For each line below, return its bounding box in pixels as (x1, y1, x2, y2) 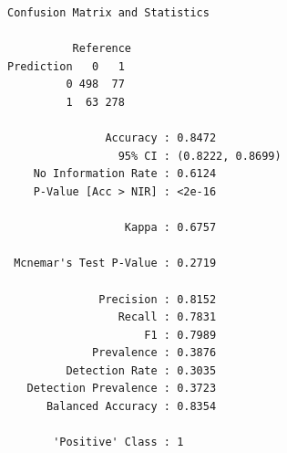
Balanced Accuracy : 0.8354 (46, 400, 217, 414)
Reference (72, 42, 132, 56)
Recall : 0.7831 (118, 311, 217, 324)
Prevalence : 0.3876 (92, 346, 217, 360)
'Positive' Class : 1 (53, 436, 184, 449)
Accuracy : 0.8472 (105, 132, 217, 145)
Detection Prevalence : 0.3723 (26, 382, 217, 395)
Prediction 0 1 (7, 59, 125, 73)
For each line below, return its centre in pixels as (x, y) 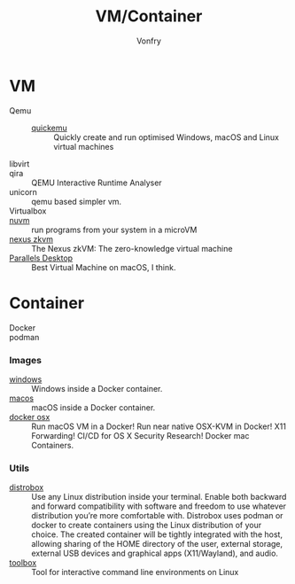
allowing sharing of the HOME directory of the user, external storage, (157, 544)
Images (26, 360)
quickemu (50, 128)
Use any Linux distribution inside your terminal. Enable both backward (159, 497)
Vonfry (149, 41)
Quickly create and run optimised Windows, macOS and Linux (166, 137)
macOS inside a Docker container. (93, 407)
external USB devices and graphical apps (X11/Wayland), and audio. (155, 553)
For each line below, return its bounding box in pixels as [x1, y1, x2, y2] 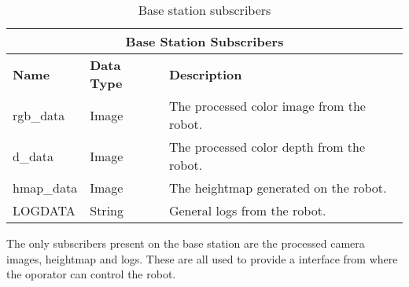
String [90, 201, 123, 219]
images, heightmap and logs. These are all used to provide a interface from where [6, 250, 398, 267]
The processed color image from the [168, 97, 366, 115]
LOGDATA [13, 201, 76, 219]
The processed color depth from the [168, 138, 366, 156]
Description [168, 64, 242, 83]
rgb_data [13, 105, 65, 124]
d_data [13, 146, 54, 165]
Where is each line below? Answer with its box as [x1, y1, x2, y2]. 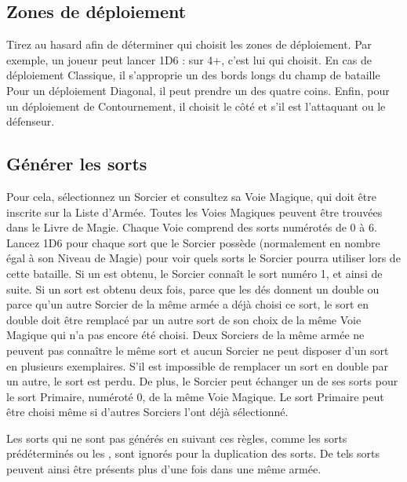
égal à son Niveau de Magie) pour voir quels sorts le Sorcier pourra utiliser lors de [6, 250, 401, 266]
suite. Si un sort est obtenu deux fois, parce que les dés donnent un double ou [6, 280, 380, 297]
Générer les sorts [6, 152, 147, 176]
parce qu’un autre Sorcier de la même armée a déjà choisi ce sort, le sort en [6, 296, 369, 312]
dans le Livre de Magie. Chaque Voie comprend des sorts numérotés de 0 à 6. [6, 219, 377, 236]
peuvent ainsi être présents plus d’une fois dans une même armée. [6, 461, 322, 477]
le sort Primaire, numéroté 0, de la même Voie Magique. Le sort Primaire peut [6, 388, 384, 404]
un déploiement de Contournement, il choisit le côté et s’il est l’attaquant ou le [6, 97, 386, 114]
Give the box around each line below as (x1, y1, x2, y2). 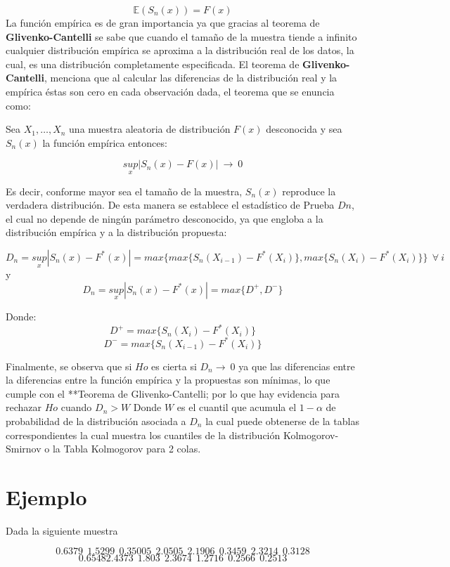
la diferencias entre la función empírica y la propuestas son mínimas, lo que (6, 372, 330, 387)
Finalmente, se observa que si (6, 358, 132, 373)
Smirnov (6, 441, 41, 456)
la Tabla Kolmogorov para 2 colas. (52, 441, 201, 456)
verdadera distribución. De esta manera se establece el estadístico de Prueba (6, 197, 335, 212)
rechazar (6, 400, 42, 415)
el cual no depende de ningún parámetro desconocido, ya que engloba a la (6, 211, 323, 226)
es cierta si (151, 358, 197, 373)
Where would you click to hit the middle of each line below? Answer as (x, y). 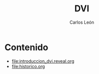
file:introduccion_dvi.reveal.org (43, 61)
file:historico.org (28, 66)
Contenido (26, 47)
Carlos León (82, 22)
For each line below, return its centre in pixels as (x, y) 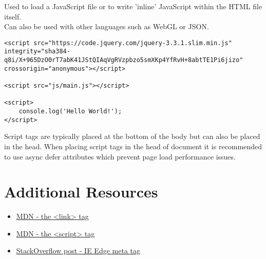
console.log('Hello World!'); (70, 112)
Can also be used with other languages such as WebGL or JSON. (107, 26)
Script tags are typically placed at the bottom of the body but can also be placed (132, 136)
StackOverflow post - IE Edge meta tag (78, 251)
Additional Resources (81, 192)
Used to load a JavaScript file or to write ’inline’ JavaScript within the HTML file (133, 6)
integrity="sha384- (37, 52)
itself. (13, 16)
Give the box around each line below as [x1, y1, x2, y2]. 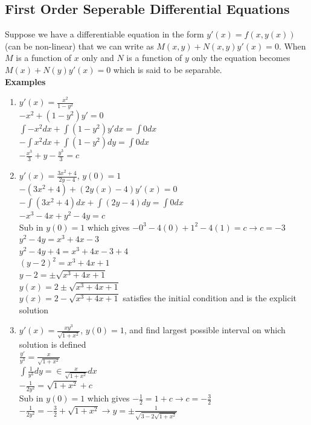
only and [82, 51, 114, 64]
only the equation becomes [191, 51, 290, 64]
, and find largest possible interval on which [124, 324, 286, 336]
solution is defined [19, 338, 86, 351]
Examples [5, 75, 46, 88]
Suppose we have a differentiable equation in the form [5, 28, 204, 40]
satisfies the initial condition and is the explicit [123, 292, 297, 304]
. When [278, 39, 306, 52]

» Work to complete
Across all the entries, how many lines include "color"? Answer with the number alone.

» Answer section
2